◆ **Saved entries**:
----------------

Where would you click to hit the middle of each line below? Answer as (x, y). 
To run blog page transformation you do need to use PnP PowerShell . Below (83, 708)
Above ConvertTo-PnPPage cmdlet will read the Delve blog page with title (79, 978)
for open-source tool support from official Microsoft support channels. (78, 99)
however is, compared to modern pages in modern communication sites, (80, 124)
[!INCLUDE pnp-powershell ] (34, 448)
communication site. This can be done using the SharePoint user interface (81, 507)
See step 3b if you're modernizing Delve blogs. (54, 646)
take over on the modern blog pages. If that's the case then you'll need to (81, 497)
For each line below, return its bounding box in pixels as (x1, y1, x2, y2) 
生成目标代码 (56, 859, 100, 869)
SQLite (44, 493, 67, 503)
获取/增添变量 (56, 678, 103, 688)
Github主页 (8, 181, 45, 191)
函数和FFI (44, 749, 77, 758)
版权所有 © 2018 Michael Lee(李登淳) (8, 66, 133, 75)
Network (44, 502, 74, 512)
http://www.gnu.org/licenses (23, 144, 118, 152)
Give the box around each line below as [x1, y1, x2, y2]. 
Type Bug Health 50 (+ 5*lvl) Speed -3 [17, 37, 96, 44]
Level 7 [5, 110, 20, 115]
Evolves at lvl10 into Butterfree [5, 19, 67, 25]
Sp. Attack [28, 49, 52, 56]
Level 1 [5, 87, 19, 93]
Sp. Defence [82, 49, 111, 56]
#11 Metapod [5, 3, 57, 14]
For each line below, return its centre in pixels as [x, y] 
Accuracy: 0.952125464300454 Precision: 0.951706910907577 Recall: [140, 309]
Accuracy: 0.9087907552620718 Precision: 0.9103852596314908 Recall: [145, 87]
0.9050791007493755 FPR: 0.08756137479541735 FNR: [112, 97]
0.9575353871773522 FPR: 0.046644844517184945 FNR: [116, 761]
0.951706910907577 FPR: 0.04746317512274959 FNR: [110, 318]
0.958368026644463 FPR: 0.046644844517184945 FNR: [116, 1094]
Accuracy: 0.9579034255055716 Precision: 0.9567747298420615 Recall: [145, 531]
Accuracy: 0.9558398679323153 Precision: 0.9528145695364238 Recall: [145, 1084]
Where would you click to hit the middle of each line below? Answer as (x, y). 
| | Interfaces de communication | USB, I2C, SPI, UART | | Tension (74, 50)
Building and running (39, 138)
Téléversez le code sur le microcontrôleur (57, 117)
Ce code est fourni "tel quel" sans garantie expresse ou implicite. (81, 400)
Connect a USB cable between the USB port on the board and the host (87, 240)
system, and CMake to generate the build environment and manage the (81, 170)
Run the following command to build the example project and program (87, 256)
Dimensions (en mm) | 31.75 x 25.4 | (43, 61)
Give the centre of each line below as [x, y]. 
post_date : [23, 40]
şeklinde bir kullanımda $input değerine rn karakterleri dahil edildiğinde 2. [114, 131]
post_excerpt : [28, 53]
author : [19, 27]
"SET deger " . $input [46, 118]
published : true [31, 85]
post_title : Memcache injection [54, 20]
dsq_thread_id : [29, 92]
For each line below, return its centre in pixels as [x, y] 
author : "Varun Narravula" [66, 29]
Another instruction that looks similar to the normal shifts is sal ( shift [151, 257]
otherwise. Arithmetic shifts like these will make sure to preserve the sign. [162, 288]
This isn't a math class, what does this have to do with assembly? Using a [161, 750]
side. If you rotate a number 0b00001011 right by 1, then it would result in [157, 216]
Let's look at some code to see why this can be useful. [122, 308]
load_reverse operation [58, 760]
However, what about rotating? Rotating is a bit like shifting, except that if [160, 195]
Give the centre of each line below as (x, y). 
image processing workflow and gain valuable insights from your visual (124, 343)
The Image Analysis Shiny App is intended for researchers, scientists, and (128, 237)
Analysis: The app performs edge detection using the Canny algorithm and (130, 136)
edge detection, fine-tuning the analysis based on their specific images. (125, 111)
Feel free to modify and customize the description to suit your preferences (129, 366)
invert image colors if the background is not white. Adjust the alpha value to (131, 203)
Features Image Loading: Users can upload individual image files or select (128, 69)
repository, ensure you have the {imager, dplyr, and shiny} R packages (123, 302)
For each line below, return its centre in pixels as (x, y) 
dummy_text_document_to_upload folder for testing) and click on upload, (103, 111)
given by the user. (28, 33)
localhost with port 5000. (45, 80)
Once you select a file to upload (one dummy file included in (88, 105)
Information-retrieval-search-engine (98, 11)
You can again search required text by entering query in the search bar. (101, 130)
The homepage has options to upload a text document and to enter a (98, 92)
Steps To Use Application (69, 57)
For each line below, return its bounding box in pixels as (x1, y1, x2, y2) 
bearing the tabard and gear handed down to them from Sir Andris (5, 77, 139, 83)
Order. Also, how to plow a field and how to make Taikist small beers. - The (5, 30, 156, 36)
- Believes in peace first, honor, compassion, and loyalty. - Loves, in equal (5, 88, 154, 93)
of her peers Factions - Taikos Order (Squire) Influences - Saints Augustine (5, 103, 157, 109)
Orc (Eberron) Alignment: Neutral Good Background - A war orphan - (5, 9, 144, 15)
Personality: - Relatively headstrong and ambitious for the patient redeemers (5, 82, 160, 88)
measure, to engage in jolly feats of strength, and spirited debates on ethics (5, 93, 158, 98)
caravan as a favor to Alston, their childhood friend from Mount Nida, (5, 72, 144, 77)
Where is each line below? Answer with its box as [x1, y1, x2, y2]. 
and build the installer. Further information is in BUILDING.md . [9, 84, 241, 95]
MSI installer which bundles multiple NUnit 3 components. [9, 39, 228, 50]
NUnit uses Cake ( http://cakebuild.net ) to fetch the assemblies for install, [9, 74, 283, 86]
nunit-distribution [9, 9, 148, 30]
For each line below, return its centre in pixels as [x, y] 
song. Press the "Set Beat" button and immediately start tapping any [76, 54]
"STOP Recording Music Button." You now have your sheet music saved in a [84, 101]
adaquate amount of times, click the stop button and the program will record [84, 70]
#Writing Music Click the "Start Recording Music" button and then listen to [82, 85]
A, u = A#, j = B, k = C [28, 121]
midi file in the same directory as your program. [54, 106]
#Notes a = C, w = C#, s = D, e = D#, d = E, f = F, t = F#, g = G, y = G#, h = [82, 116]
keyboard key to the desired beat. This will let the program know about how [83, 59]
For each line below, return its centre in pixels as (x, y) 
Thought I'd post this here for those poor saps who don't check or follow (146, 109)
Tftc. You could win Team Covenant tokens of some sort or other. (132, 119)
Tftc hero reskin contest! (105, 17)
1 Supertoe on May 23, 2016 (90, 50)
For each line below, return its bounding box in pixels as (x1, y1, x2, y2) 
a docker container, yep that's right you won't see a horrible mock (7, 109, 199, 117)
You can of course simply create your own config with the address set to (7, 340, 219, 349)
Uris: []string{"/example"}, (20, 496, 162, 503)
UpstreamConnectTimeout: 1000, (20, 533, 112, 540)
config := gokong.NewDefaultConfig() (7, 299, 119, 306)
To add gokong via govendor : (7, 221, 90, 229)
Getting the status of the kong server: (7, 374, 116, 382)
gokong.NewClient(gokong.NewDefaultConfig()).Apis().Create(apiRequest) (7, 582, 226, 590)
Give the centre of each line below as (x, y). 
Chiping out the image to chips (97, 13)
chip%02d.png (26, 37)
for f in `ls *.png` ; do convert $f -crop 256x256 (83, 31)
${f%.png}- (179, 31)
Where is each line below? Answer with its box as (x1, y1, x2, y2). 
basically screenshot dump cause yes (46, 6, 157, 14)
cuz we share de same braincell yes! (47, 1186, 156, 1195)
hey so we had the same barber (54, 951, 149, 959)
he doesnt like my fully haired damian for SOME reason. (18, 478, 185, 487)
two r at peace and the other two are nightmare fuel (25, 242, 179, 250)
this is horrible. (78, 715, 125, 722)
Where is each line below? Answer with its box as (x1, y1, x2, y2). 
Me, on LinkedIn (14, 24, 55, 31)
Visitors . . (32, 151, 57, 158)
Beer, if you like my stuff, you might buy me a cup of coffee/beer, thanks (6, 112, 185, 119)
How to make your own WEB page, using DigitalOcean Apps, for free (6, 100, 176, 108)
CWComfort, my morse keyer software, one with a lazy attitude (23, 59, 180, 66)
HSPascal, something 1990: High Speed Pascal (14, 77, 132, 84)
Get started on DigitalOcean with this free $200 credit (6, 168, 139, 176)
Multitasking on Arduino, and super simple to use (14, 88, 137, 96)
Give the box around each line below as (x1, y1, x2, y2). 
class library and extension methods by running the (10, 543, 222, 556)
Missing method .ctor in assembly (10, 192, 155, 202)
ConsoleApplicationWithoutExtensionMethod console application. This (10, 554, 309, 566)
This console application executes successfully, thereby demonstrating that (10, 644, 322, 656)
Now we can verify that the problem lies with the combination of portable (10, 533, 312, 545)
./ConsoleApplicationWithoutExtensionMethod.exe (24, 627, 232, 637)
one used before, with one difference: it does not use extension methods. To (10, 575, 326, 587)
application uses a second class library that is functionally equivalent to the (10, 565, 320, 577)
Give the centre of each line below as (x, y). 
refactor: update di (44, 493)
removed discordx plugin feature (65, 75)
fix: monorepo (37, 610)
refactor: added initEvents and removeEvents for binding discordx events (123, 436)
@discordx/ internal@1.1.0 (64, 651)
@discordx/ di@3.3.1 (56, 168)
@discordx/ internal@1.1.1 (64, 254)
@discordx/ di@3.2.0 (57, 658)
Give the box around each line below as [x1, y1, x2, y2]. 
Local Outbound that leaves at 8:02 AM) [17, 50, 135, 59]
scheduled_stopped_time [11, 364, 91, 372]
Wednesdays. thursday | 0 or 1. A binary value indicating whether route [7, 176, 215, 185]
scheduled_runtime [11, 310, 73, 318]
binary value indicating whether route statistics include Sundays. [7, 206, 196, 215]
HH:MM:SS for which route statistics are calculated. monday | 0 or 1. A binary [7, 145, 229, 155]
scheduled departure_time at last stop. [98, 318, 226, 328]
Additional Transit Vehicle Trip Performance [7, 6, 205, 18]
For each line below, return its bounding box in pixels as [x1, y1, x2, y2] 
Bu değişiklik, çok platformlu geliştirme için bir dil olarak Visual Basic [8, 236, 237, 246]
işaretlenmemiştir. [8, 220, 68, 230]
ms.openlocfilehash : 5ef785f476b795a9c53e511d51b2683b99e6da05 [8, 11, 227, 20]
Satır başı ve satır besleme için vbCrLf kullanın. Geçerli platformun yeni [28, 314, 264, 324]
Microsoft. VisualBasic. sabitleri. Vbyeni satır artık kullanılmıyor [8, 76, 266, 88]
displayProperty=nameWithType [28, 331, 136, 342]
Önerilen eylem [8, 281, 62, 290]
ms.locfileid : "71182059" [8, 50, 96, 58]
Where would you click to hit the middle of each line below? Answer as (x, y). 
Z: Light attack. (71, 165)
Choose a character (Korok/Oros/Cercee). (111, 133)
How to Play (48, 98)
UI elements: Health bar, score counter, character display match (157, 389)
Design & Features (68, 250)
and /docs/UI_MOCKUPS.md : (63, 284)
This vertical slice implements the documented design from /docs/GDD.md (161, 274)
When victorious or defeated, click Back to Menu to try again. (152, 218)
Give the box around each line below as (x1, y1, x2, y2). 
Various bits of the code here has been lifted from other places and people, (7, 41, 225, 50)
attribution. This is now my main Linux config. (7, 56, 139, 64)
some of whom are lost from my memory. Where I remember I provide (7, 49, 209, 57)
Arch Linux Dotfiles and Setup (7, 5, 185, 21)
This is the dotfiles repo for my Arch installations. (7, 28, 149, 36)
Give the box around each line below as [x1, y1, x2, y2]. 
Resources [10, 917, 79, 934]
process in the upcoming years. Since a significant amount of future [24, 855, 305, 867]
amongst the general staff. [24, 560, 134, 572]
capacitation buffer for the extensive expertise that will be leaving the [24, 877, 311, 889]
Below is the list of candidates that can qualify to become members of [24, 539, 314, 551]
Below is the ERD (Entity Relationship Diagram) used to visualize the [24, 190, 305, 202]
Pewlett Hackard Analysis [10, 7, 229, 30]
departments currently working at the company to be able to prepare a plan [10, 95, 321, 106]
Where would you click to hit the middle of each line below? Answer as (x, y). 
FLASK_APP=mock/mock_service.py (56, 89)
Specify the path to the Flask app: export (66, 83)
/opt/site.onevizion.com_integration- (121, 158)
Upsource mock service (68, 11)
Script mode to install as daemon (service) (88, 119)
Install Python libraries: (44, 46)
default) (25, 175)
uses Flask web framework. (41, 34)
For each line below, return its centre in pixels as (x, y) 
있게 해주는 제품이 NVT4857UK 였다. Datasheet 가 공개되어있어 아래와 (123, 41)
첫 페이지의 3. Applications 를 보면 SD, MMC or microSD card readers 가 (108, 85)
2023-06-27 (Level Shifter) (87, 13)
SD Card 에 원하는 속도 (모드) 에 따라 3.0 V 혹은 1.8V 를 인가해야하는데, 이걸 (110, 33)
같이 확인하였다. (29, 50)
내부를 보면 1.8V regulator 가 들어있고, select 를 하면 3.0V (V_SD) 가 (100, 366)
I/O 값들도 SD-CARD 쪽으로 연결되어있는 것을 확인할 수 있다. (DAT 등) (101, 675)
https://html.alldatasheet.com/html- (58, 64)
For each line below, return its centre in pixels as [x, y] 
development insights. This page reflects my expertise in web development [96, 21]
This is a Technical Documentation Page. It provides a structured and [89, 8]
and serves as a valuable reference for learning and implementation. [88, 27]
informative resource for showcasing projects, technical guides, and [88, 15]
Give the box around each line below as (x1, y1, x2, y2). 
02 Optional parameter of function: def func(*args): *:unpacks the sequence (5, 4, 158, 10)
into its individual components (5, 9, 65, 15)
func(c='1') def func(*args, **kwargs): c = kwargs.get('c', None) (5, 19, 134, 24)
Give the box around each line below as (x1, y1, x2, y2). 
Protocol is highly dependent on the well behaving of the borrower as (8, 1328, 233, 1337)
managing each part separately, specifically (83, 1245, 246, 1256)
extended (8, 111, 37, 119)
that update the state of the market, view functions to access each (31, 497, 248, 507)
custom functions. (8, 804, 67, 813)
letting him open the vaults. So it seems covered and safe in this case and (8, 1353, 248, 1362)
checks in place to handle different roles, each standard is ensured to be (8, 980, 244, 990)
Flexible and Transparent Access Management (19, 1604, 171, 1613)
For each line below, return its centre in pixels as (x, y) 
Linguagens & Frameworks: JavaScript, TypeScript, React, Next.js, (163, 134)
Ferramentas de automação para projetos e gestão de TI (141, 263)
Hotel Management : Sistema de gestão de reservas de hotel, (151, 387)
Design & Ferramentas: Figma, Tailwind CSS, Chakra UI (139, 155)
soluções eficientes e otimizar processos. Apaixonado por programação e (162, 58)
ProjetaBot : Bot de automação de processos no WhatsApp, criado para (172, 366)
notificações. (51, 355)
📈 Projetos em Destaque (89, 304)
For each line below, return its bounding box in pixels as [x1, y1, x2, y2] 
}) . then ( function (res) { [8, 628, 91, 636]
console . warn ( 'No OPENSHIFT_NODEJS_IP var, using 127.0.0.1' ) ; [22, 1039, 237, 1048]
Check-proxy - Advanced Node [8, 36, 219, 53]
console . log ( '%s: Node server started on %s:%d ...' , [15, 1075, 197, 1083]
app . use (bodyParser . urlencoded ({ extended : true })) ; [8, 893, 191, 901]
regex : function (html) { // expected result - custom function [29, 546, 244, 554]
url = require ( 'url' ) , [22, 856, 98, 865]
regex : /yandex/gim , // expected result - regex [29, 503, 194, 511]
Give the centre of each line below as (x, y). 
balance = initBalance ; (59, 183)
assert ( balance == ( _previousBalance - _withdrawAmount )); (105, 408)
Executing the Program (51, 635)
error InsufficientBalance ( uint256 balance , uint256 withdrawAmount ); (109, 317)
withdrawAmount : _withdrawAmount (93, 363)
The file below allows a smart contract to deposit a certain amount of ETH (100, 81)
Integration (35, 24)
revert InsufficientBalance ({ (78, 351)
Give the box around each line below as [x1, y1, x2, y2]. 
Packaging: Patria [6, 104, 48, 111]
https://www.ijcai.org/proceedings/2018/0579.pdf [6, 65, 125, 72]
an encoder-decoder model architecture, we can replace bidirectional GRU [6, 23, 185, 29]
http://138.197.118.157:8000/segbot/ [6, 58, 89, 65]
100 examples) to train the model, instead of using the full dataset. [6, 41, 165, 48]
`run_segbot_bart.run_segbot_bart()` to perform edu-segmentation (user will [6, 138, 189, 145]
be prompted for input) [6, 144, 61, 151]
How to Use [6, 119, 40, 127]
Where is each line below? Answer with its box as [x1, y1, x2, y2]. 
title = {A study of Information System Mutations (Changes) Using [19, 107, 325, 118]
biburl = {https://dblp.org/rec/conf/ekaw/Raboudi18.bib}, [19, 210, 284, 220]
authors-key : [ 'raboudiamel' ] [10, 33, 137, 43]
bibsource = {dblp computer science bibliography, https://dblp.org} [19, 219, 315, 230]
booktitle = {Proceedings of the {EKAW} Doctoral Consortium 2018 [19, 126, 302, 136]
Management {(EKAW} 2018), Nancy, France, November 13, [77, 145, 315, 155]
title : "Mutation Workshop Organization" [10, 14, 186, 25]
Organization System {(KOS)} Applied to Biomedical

----------------

◆ **TASK REQUIREMENTS**: Wherever the word "binary" appears in the entries above, copy that line.

◆ **ANSWER FOR THE TASK**:
Wednesdays. thursday | 0 or 1. A binary value indicating whether route [7, 176, 215, 185]
binary value indicating whether route statistics include Sundays. [7, 206, 196, 215]
HH:MM:SS for which route statistics are calculated. monday | 0 or 1. A binary [7, 145, 229, 155]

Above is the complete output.